Exercise material →
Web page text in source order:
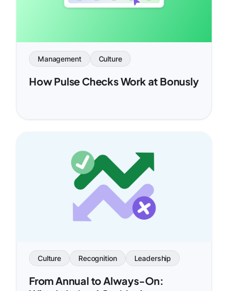
Management Culture
How Pulse Checks Work at Bonusly
Culture Recognition Leadership
From Annual to Always-On:
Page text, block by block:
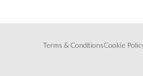
Terms & ConditionsCookie
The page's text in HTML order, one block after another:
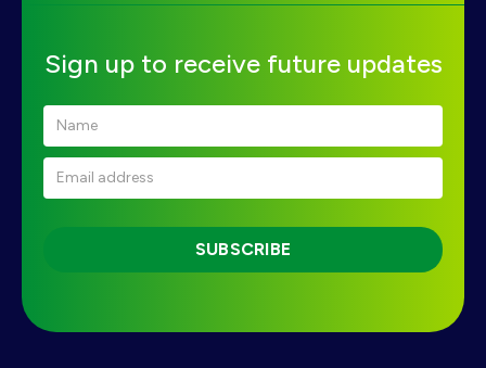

Required action →
Your copy should begin at the line containing "Page text, block" and end at the last line of the data above, matching each line exactly and holding no pictures.

Expected answer →
Page text, block by block:
Terms & ConditionsCookie
The page's text in HTML order, one block after another:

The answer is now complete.